Timed moral choices. Do you leave injured man behind to chase whale? Do you discipline crew or risk chaos? Do you hunt in storm for better oil or wait for calm? Timer counts down. Choose. Live with consequence.
Crew portraits on screen. Watch them survive or die based on your choices. Memorial graveyard fills up. Family waits in port. Investors demand profit. The whale is still out there.
Core Mechanics
Multi-Voyage Career: Green hand to captain. Each voyage is one complete loop. Port → whaling ground → hunt → random events → return. Track stats across entire career. Total voyages. Total whales killed. Total crew lost. Retirement fund. Family status.

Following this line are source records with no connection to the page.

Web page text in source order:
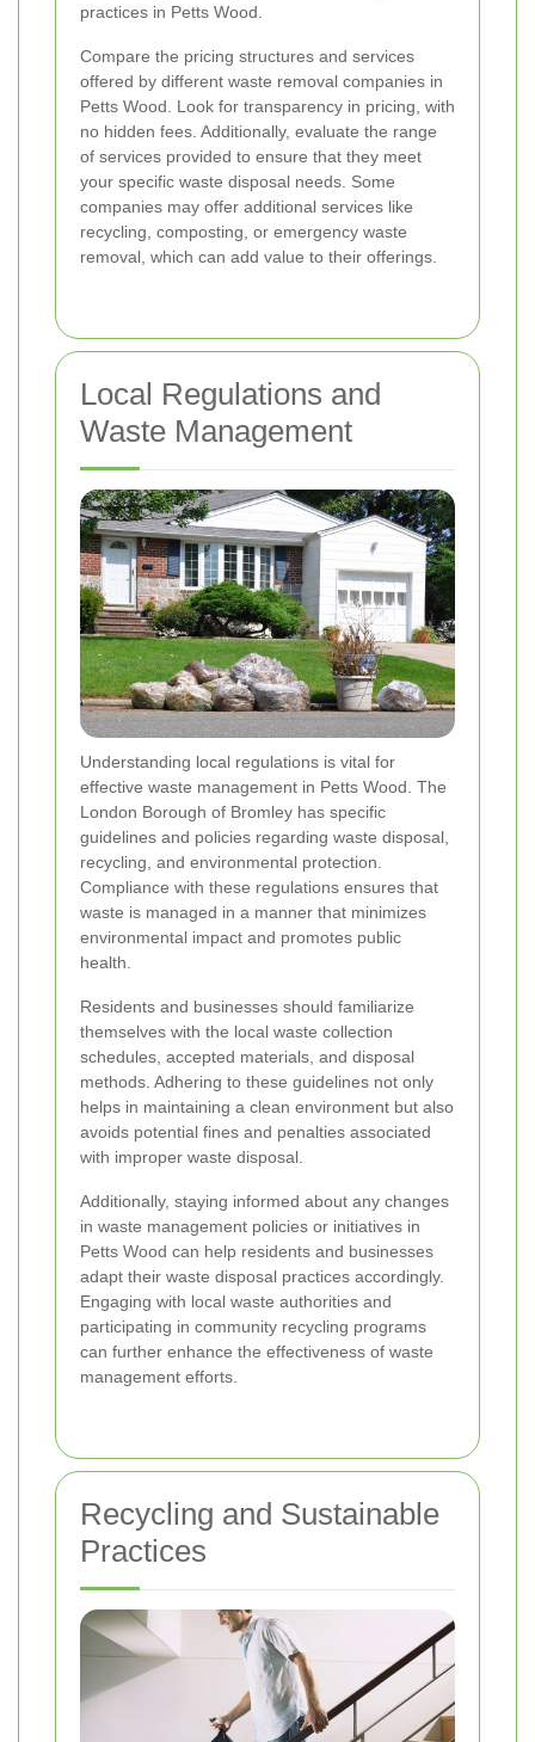
practices in Petts Wood.
Compare the pricing structures and services
offered by different waste removal companies in
Petts Wood. Look for transparency in pricing, with
no hidden fees. Additionally, evaluate the range
of services provided to ensure that they meet
your specific waste disposal needs. Some
companies may offer additional services like
recycling, composting, or emergency waste
removal, which can add value to their offerings.
Local Regulations and
Waste Management
Understanding local regulations is vital for
effective waste management in Petts Wood. The
London Borough of Bromley has specific
guidelines and policies regarding waste disposal,
recycling, and environmental protection.
Compliance with these regulations ensures that
waste is managed in a manner that minimizes
environmental impact and promotes public
health.
Residents and businesses should familiarize
themselves with the local waste collection
schedules, accepted materials, and disposal
methods. Adhering to these guidelines not only
helps in maintaining a clean environment but also
avoids potential fines and penalties associated
with improper waste disposal.
Additionally, staying informed about any changes
in waste management policies or initiatives in
Petts Wood can help residents and businesses
adapt their waste disposal practices accordingly.
Engaging with local waste authorities and
participating in community recycling programs
can further enhance the effectiveness of waste
management efforts.
Recycling and Sustainable
Practices

Resource Management: Four resources matter. Provisions (food/water). Morale (crew willingness). Ship Condition (hull integrity). Whale Oil (profit). Manage all four or die. Provisions run out = mutiny. Morale breaks = chaos. Ship condition fails = sink. Oil low = bankruptcy.

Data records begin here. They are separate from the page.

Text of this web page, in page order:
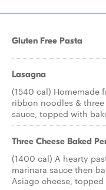
Gluten Free Pasta
Lasagna
(1540 cal) Homemade
ribbon noodles &
sauce, topped with
Three Cheese Baked
(1400 cal) A hearty
marinara sauce then
Asiago cheese,
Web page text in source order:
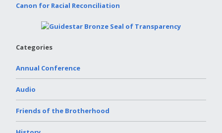
Canon for Racial Reconciliation
Categories
Annual Conference
Audio
Friends of the Brotherhood
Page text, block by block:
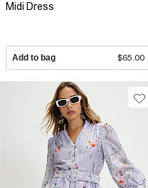
Midi Dress
Add to bag $65.00
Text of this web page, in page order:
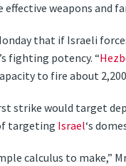
effective weapons and
that if Israeli
fighting potency. “
to fire about
strike would target
targeting Israel‘s
calculus to make,”
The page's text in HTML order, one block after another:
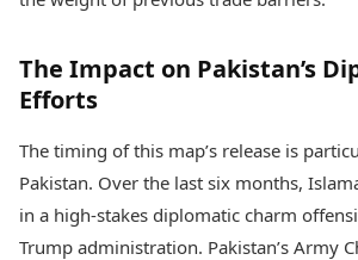
The Impact on Pakistan’s
Efforts
The timing of this map’s release is
Pakistan. Over the last six months,
in a high-stakes diplomatic charm
Trump administration. Pakistan’s Army
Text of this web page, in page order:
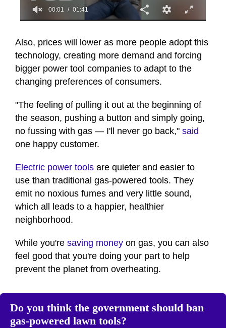
of
minute,
41
seconds
00:02 01:41
Also, prices will lower as more people adopt this
technology, creating more demand and forcing
bigger power tool companies to adapt to the
changing preferences of consumers.
"The feeling of pulling it out at the beginning of
the season, pushing a button and simply going,
no fussing with gas — I'll never go back," said
one happy customer.
Electric power tools are quieter and easier to
use than traditional gas-powered tools. They
emit no noxious fumes and very little sound,
which all leads to a happier, healthier
neighborhood.
While you're saving money on gas, you can also
feel good that you're doing your part to help
prevent the planet from overheating.
Do you think the government should ban
gas-powered lawn tools?

Timed Moral Choices: Timer counts down. 30 seconds. 15 seconds. 5 seconds. Choose. Consequence is permanent. Leave injured crew member to chase whale? Discipline harshly or risk disorder? Hunt in storm or wait? Clock's ticking. Choose now.

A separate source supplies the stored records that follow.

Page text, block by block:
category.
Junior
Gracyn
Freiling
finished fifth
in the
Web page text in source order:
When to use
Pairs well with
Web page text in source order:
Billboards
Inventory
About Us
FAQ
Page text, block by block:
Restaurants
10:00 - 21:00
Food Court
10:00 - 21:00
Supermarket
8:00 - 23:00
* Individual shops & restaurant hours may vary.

Crew Management: Hire crew in port. Each has traits. Some are skilled harpooners. Some keep morale high. Some are cowards who panic. Watch their portraits on screen. When they die, portrait grays out. Memorial graveyard records every death. You remember their names eventually.
Whale Hunting: Four species. Sperm (aggressive, valuable, rams ships). Right (docile, high oil). Bowhead (arctic, dangerous ice). Gray (coastal, fights when cornered). Each hunt is phases: sighting → approach → strike → chase → kill. Choose strategy each phase. Success depends on crew skill, equipment, weather, luck.
8 Whaling Grounds: Each ground has different whale populations, weather conditions, distance from port. Choose based on risk tolerance and profit need. Pacific has sperm whales but months from home. Atlantic safer but lower oil. Arctic has legendary bowheads but ice kills.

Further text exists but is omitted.